▶ **TASK DETAILS**: Which lines of the entries hold the string "Scribd"? Copy each one.

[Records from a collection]

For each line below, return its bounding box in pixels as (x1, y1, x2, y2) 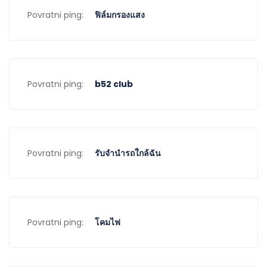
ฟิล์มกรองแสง (95, 9, 145, 21)
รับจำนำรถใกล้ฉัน (95, 147, 161, 159)
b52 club (95, 78, 133, 90)
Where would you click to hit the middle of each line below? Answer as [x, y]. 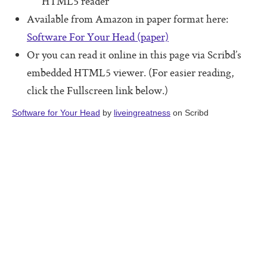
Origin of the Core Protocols [119, 31]
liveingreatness [142, 113]
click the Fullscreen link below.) [97, 91]
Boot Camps [83, 55]
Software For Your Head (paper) [98, 38]
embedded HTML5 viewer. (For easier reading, [130, 74]
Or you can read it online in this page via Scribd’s [134, 56]
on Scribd [190, 113]
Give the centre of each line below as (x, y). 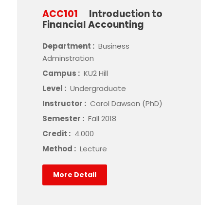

▶ **EXERCISE RESULT**:
Or you can read it online in this page via Scribd’s [134, 56]
on Scribd [190, 113]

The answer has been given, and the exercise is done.